* [TO DO] The lines from the start of the records through the one containing "optional arguments: (19, 92, 68, 98)" are to be restated word for word; please include both ends.

[[ DATASET RECORDS, beginning ]]

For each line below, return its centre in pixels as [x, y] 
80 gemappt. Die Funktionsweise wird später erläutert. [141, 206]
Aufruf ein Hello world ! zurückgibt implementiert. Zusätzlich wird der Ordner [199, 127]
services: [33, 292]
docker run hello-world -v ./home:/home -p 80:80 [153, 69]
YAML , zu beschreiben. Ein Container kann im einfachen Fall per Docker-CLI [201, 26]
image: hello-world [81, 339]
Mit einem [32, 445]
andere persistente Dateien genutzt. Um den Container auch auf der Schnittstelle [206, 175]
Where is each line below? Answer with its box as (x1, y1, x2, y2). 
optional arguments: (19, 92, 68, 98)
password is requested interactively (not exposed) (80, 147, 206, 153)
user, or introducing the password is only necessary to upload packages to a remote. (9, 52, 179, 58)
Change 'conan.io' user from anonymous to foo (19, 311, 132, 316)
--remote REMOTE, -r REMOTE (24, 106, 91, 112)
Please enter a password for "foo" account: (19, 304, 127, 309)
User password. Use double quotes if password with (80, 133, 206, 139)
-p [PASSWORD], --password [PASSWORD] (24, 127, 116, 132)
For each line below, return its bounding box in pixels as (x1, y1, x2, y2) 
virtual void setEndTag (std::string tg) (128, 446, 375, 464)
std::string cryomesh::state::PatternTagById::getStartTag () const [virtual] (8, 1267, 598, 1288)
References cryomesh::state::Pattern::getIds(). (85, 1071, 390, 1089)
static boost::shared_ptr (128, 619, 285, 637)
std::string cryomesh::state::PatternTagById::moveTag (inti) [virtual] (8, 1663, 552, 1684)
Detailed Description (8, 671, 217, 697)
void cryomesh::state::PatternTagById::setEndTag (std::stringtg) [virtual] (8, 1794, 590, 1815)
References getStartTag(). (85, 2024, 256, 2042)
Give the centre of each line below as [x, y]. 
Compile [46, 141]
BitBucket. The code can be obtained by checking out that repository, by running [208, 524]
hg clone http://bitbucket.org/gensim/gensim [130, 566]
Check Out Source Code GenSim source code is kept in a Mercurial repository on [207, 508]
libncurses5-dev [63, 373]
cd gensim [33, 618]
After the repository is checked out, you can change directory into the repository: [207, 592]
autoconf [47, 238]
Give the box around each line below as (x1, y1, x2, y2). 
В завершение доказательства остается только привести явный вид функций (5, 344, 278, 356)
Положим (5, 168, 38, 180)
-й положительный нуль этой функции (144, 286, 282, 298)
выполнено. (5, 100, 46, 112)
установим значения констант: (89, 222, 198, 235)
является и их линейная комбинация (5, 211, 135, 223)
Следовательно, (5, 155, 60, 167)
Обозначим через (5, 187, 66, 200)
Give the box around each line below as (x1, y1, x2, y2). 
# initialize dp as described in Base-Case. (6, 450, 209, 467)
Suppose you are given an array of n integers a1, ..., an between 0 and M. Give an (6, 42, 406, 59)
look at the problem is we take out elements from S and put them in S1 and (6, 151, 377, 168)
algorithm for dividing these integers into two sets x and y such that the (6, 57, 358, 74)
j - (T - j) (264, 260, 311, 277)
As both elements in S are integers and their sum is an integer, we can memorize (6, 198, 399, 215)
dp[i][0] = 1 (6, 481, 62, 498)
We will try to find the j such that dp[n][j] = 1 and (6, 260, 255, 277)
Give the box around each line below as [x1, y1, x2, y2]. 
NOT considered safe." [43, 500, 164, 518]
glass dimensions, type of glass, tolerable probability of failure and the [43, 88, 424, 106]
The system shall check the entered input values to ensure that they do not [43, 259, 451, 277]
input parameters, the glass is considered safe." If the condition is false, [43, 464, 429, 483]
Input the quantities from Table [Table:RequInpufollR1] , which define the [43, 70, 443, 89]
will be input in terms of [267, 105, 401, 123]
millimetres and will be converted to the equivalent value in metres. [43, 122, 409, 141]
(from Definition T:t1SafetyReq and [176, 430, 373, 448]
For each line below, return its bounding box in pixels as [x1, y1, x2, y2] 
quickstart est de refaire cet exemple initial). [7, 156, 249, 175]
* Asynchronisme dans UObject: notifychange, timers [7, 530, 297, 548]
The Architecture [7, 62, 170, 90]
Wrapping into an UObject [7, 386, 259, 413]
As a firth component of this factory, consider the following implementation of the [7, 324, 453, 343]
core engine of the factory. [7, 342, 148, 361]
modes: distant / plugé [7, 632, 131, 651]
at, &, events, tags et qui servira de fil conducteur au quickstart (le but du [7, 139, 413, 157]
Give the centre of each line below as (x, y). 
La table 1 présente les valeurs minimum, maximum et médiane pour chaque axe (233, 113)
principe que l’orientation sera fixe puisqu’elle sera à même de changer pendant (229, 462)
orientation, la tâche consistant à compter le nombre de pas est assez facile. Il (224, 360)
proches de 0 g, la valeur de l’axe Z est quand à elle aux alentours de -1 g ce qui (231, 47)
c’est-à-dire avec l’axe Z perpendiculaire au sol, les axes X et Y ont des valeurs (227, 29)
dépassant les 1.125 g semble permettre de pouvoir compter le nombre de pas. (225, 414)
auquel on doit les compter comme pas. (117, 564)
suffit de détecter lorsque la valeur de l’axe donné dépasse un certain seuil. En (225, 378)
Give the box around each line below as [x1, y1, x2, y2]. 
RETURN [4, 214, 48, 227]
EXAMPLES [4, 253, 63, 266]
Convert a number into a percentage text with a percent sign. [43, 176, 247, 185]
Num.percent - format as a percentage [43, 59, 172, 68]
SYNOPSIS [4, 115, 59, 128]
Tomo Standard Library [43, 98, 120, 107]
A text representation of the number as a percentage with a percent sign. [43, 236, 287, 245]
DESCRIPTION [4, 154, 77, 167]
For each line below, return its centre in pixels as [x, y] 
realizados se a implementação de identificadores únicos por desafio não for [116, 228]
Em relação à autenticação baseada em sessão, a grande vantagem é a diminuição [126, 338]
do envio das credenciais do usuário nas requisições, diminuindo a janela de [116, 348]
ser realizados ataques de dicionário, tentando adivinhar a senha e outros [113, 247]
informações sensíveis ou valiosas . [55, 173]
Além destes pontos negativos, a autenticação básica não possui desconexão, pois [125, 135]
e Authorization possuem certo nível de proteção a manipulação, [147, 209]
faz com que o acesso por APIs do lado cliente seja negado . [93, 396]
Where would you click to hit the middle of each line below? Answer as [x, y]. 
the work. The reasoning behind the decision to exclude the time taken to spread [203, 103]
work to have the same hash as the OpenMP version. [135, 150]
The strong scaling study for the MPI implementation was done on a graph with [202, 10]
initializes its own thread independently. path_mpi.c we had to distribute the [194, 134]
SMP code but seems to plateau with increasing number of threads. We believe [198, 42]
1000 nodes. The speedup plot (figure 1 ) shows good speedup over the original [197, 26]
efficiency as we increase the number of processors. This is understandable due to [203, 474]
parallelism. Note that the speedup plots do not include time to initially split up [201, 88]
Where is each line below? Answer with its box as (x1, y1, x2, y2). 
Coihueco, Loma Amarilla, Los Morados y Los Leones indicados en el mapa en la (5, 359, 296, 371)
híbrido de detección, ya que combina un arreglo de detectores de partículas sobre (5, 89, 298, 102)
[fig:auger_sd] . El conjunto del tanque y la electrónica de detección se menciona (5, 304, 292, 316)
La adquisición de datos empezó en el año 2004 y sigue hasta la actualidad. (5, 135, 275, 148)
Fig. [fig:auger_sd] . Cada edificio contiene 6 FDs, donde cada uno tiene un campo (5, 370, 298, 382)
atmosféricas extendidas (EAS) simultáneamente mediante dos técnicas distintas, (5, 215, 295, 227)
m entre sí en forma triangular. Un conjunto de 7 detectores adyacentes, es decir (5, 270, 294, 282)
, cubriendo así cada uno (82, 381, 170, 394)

[[ DATASET RECORDS, end ]]

* [EXERCISE RESPONSE]
For each line below, return its centre in pixels as [x, y] 
80 gemappt. Die Funktionsweise wird später erläutert. [141, 206]
Aufruf ein Hello world ! zurückgibt implementiert. Zusätzlich wird der Ordner [199, 127]
services: [33, 292]
docker run hello-world -v ./home:/home -p 80:80 [153, 69]
YAML , zu beschreiben. Ein Container kann im einfachen Fall per Docker-CLI [201, 26]
image: hello-world [81, 339]
Mit einem [32, 445]
andere persistente Dateien genutzt. Um den Container auch auf der Schnittstelle [206, 175]
Where is each line below? Answer with its box as (x1, y1, x2, y2). 
optional arguments: (19, 92, 68, 98)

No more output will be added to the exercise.